There’s a pair of optimization passes which clones functions annotated with multiple targets, and choose the correct clone for each of it’s callees (with inlining).
Within any program lives data, not all data comes from external input. This data documentation, part of the datamodelling, and/or decoration. It may be numbers, text, images, audio, or basically anything else, though you may want to use different tools like GIO’s GResource or Haskell’s file-embed to embed image, sound, etc files.
During GCC’s compilation this data needs to be optionally optimized & written out seperately.
The first step of either optimizing or compiling constants is to serialize them out from the Abstract Syntax Tree into a bytearray, which is done using a recursive function. Which may involve normalizing endianness & rounding floats.
If there were any constants to place in the bytearray the optional optimization pass will then sort the list of it’s slices by decreasing size then hash. Which it then iterates over to remove any duplication in a new bytearray with hashmap help.
That optional deduplicating optimization alters the AST for the output logic to iterate over the constant pool again. This checks if each constant needs to be outputted again (couple of different cases), where it should do so, & writes it out with it’s labelling to Assembly (not Machine Code).

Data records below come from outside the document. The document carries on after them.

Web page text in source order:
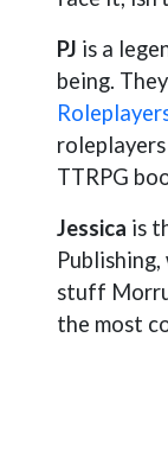
PJ is a
being.
TTRPG
Jessica is
stuff
the most
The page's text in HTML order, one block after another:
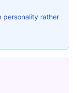
personality rather

It also special cases in a “object block”, but I don’t think that’s relevant for C.
Once it has a place (if any) to place the constant it uses different serializer writing the bytearray as text.
To output unstructured data it iterates over every “block” of code in a consistant order. For each it starts by declaring a new section & adding alignment bytes with any relevant labels.
It iterates over every object in the block outputting additional constant pools seperately.
Structured Data may need to be outputted as constant or variable, variable blocks may need to be written out later (I suspect this isn’t a C thing). Both may optionally run the code to add debugging function calls for sanitizing memory addresses.
In either case it uses a recursive function to traverse the Abstract Syntax Tree (why not IL?). This starts by checking if it’s a pointer value to output that specially.
After doing some minimal integer & boolean constant propagation it outputs this data to Assembly taking endianness into account.